Understanding charter contracts

Signing charter contract
A charter contract provides peace of mind for both the charterer and the owner of the yacht

No more alphabet soup

The various contracts used by charter brokers have always been a confusing alphabet soup of terminology but, recently, the various international charter organisations have started making the industry jargon easier to understand.

The two basic terms under which a yacht operates (and which are spelled out in the contracts) are the Mediterranean Yacht Brokers Association (MYBA) terms and the Caribbean Terms Inclusive (CTI).

Let’s look at what these mean to you as a charterer.
Chris Caswell
Words By
Chris Caswell

MYBA

MYBA terms might best be labeled a “plus all expenses” contract. Under the contract written and endorsed by this European organisation, the basic charter fee includes the yacht and all its equipment from spa to water toys to entertainment system, crew wages and their food, ship’s laundry, operating consumables, and insurance coverage for the yacht and crew.

All other expenses will be charged to the charterer at the cost actually paid with no markups. Those expenses include all food and beverages for the charter guests, fuel for the yacht and tenders, harbour fees, communications, guest laundry, dockage and shore-side electricity.

Once called Western Med Terms (WMT), these are popular because the contract allows an a la carte approach to services. The concept of these terms evolved because most charterers in the Mediterranean eat ashore regularly, so unused food and beverages would be a waste of their money. If the charterer wants to run at top speed along the Riviera, then the cost of fuel will increase and, if the client wants fresh flowers in the staterooms every day, they will be billed at cost.

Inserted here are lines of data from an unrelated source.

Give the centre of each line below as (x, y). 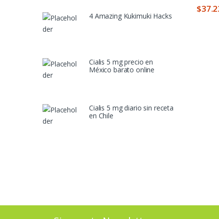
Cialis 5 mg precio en (121, 62)
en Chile (101, 115)
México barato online (122, 69)
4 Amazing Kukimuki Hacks (131, 16)
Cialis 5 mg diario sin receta (131, 108)
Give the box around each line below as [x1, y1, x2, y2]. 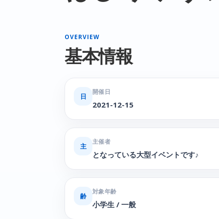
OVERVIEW [65, 33, 100, 41]
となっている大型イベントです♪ [92, 150, 199, 159]
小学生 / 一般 [92, 199, 136, 209]
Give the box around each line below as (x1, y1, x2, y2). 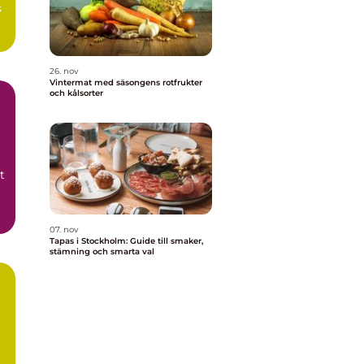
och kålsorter (50, 88, 103, 98)
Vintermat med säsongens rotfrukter (50, 77, 202, 88)
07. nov (50, 224, 78, 235)
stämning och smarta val (50, 246, 154, 257)
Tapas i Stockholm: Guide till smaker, (50, 236, 203, 246)
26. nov (50, 66, 78, 76)
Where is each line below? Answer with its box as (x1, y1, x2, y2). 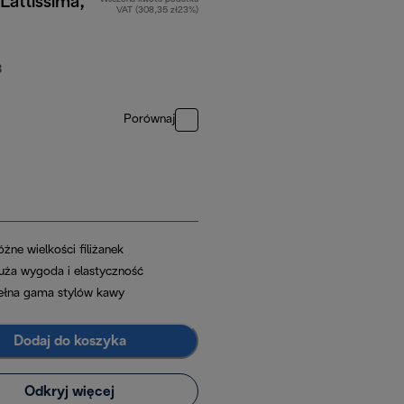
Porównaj (124, 114, 175, 126)
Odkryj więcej (24, 384, 115, 399)
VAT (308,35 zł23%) (116, 6, 198, 15)
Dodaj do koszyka (13, 334, 126, 348)
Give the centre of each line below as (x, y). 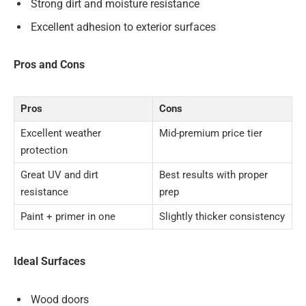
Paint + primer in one (68, 217)
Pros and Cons (49, 65)
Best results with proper (213, 175)
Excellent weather (61, 134)
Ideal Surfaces (50, 262)
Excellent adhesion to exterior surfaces (123, 27)
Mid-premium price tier (211, 134)
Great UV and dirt (59, 175)
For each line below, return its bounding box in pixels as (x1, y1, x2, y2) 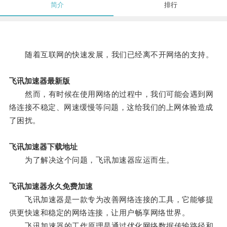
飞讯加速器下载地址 (9, 142, 78, 152)
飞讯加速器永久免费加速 (9, 182, 93, 191)
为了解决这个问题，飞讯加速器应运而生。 (9, 156, 174, 165)
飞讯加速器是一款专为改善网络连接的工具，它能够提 (9, 195, 214, 204)
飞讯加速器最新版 (9, 77, 70, 86)
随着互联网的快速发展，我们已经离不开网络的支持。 (9, 50, 214, 59)
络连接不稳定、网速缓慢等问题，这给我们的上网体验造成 (9, 103, 213, 112)
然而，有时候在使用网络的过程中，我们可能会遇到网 (9, 90, 214, 99)

MYBA terms have proven to be fair to both the charterer and the yacht so, as a result, most large charter yachts operate on MYBA terms worldwide.

Caribbean Terms Inclusive

Caribbean Terms Inclusive (CTI) is sometimes known as Standard Caribbean Terms (SCT) and is best described as a “mostly all-inclusive package”. CTI terms include three meals per day for the charter guests plus fuel for four hours of cruising a day. One area where CTI yachts may vary is in the beverages – some include a selection of standard bar liquors and wines, while others charge extra for all beverages.

CTI terms are common in the Caribbean aboard smaller charter yachts but larger yachts often remain with MYBA terms when in the islands.

Charter crews are highly protective about their charter clients
Charter crews have a reputation for being discreet and highly protective about their charter clients | © Superyacht Media

Eastern Mediterranean Terms

Eastern Mediterranean Terms (EMT) are still sometimes used, and these are the same as CTI terms, except they provide only breakfast and lunch on the assumption the charter guests will dine ashore in the evenings.

As with any contract (and especially one involving a yacht worth millions), it’s common sense to read it carefully and ask your charter broker any questions that arise. It’s even wiser to have your legal advisor review the contract and discuss it with your charter broker.

Charter crews (and charter brokers) have a reputation for being discreet and highly protective about their charter clients. Nevertheless, depending upon who you are and your personal sense of privacy, a non-disclosure agreement won’t be seen as unusual. Whether you’re a celebrity who wants to avoid the paparazzi or a corporate executive carrying insider documents, such an agreement will serve to emphasise your need for privacy.

Once you understand the basics of charter contracts, they make sense and, in each area, work to provide both the charterer and the yacht a fair relationship.